You would look up Anthem's Bilateral Surgery policy. However, in your example, it would be One line, 20610-50, 1 unit, M17.0 for (B) knee injections. See the underlined part below, they automatically adjust the reimbursement.
Example:
https://files.providernews.anthem.com/2182/Multiple-and-Bilateral-Surgery.pdf
Bilateral surgical procedure reimbursement: A bilateral surgery that uses a unilateral code should be reported on a single line with modifier 50, using one (1) unit of service.
Reimbursement is 150% of the allowance for the procedure code. In the below instances,
the Health Plan will apply the applicable standard multiple surgical reimbursement or multiple arthroscopic and endoscopic surgical procedure reimbursement guidelines. When a surgical procedure code contains the terminology “bilateral” or “unilateral or bilateral” or the code is considered inherently bilateral, modifiers LT, RT, or 50 should not be appended since the description of the code defines it as a bilateral procedure. Such services should only be reported on one (1) line with one (1) unit.
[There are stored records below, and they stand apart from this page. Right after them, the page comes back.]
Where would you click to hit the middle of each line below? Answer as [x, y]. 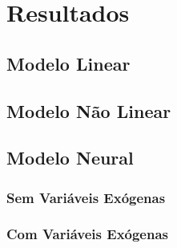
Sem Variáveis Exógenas [86, 197]
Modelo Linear [68, 63]
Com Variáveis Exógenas [88, 234]
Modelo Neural [70, 158]
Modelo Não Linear [89, 110]
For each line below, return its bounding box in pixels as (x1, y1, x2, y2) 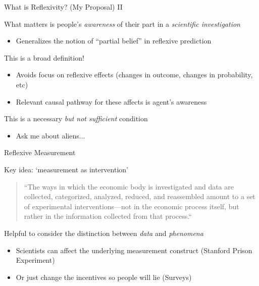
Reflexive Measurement (4, 147, 76, 158)
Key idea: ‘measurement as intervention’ (4, 164, 128, 174)
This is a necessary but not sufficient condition (4, 113, 148, 124)
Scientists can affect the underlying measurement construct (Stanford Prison (16, 245, 252, 255)
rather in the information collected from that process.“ (24, 211, 192, 221)
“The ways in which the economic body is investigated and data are (24, 181, 234, 192)
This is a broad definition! (4, 52, 84, 63)
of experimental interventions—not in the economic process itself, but (24, 201, 239, 211)
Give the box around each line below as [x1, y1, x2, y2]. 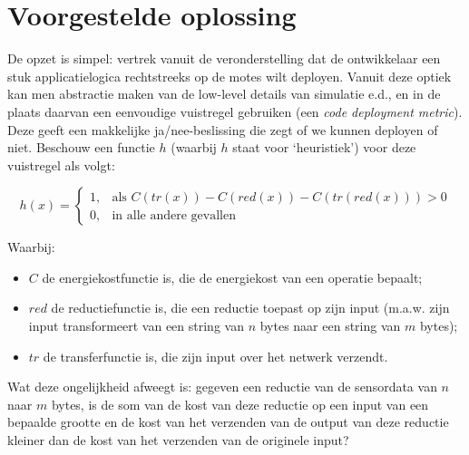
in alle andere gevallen [112, 208, 236, 222]
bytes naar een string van [259, 316, 401, 335]
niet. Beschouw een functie [7, 138, 155, 157]
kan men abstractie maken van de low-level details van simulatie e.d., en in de [7, 84, 441, 103]
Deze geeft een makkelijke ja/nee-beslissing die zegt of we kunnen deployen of [7, 120, 438, 139]
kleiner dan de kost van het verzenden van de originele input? [7, 431, 349, 450]
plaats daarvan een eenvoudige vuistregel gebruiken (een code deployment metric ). [7, 102, 463, 121]
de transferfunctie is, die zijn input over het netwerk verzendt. [43, 346, 388, 365]
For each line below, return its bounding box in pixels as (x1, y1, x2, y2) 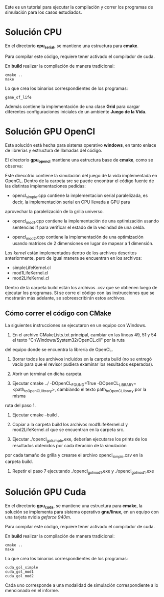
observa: (5, 163, 23, 169)
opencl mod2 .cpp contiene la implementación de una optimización (12, 234, 143, 241)
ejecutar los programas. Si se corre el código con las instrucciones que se (5, 290, 155, 296)
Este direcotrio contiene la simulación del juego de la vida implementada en (5, 173, 158, 179)
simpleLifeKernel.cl (12, 265, 51, 271)
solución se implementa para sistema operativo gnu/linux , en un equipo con (5, 509, 159, 515)
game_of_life (5, 95, 32, 100)
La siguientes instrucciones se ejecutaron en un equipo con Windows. (5, 322, 147, 328)
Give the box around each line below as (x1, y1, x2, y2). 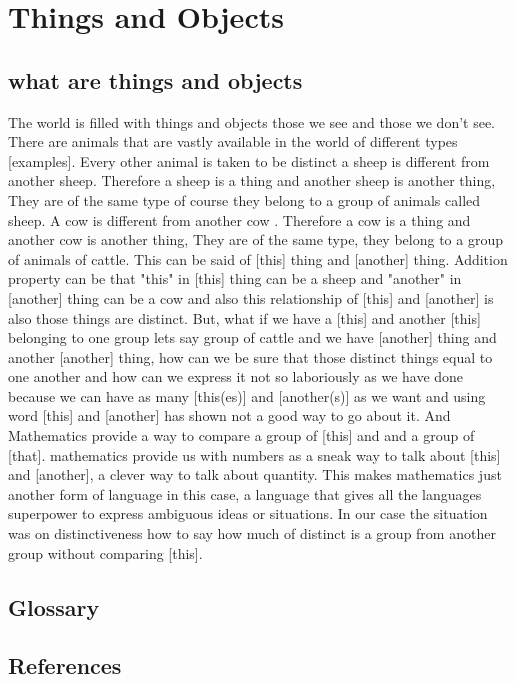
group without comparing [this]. (8, 542, 203, 563)
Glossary (8, 591, 100, 622)
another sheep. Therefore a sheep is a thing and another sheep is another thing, (8, 170, 496, 191)
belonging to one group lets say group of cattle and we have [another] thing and (8, 327, 497, 348)
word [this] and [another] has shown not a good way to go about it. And (8, 405, 451, 426)
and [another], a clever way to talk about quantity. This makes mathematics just (8, 464, 502, 485)
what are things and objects (8, 64, 303, 95)
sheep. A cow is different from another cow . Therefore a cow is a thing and (8, 209, 471, 230)
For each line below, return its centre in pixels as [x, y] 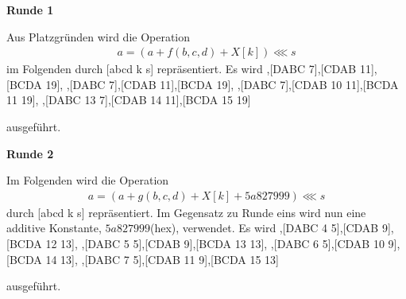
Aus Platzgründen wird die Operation [99, 36]
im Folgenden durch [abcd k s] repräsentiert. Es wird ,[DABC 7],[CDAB [182, 69]
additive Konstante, [54, 228]
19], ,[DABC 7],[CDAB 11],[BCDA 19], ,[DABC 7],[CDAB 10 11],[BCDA [222, 84]
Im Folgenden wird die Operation [88, 180]
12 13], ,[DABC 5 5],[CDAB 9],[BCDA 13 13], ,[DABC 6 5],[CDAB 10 [215, 243]
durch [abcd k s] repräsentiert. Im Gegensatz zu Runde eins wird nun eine [186, 212]
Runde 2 [30, 153]
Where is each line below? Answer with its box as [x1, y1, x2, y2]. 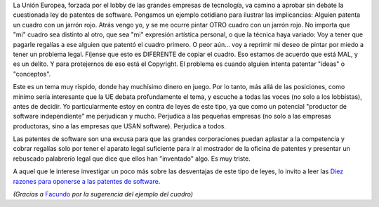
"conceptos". [13, 69, 51, 78]
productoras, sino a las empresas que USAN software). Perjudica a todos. [13, 121, 227, 130]
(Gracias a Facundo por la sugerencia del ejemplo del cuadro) [13, 190, 193, 199]
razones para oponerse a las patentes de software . [13, 177, 161, 185]
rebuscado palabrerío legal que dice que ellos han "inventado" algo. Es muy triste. [13, 154, 251, 163]
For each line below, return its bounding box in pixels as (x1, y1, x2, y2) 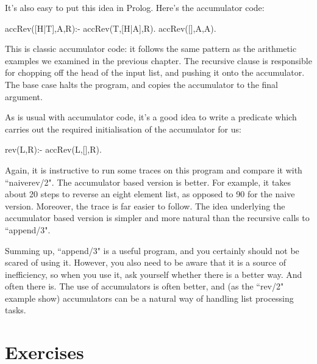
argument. (5, 90, 43, 103)
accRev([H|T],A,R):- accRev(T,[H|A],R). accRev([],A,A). (5, 21, 216, 34)
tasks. (5, 304, 26, 316)
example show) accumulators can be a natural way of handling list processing (5, 291, 294, 304)
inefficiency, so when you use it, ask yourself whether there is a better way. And (5, 268, 302, 280)
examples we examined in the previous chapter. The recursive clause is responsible (5, 54, 312, 67)
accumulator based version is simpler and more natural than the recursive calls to (5, 211, 310, 224)
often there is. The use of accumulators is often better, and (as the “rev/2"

When a bilateral surgical procedure, that uses a unilateral code, is reported with multiple surgical procedures, the RVU will increase to 150%, and apply the standard or arthroscopic/endoscopic multiple surgical reduction if applicable.
Modifier 51 does not make sense in your example. Medicare doesn't want modifier 51 at all and many payers don't need it either because their systems automatically rank the CPT by RVU and pay the primary at 100% and do the multiple payment reduction on the additional. Plus, if you are only reporting two procedures of the same RVU and fee (e.g.; 20610) it wouldn't make sense either because they are the exact same fee/RVU.
Example from a MAC:
https://www.novitas-solutions.com/w...df.ctrl-state=86hvagjfk_33&contentId=00144532
I rarely to never use modifier 51 any longer even on big surgeries because most payers rank the codes automatically. You would want to check the payer policy 1st.